On March 3, the Earth to Sky team and a local class of fifth graders attached Camilla to the payload, a modified department store lunchbox full of instruments. The payload included four cameras, a cryogenic thermometer, and two GPS trackers. Seven insects and two-dozen sunflower seeds (Helianthus annuus) were also sent up to test their response to near-space travel.

The students adjusted the payload and parachute, inflated the balloon, and released the “stack” into a cloudless blue sky just before local noon. "It was a beautiful lift-off," says Amelia Koske-Phillips, age 15, the team's payload manager and launch boss.

During the two-and-a-half-hour flight, Camilla spent approximately 90 minutes in the stratosphere, where temperatures (-40 to -60C) and air pressures (1 percent of sea level) are akin to those on Mars. The balloon popped (lower photo) at an altitude of 36.5 kilometers (22 miles), and Camilla parachuted safely back to Earth. The entire payload was recovered intact from a landing site in the Inyo Mountains.

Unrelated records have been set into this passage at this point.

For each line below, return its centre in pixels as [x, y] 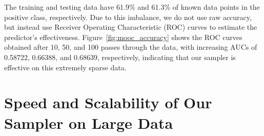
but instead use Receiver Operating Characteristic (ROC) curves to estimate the [131, 27]
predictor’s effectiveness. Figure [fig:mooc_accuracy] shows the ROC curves [123, 37]
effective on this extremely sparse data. [65, 67]
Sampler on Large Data [89, 122]
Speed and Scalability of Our [108, 102]
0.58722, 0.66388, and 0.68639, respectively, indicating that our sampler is [120, 57]
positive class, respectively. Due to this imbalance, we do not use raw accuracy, [128, 17]
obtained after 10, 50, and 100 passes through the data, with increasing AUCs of [131, 47]

One week later, on March 10, 2012, with a solar storm underway, the students repeated the experiment and Camilla flew into one of the strongest proton storms in years. Sparked by activity in sunspot AR1429, the Sun unleashed more than 50 solar flares during the first two weeks of March. At the peak of the storm from March 7–10, the charged particles hitting Earth's upper atmosphere deposited enough energy to power New York City for two years. At the moment of Camilla's launch on March 10, Earth-orbiting satellites reported solar proton counts at approximately 30,000 times normal.

The fifth grade assistants are now planting the sunflower seeds to see if radiated seeds produce flowers that are different than those grown from the seeds that stayed on Earth. They're also pinning the corpses of the insects—none survived—to a black “Foamboard of Death,” a rare collection of bugs that have been to the edge of space.

Meanwhile, Camilla’s radiation badges have been sent to a commercial laboratory for analysis. The students say they are looking forward to reviewing the data and perhaps sending Camilla back for more.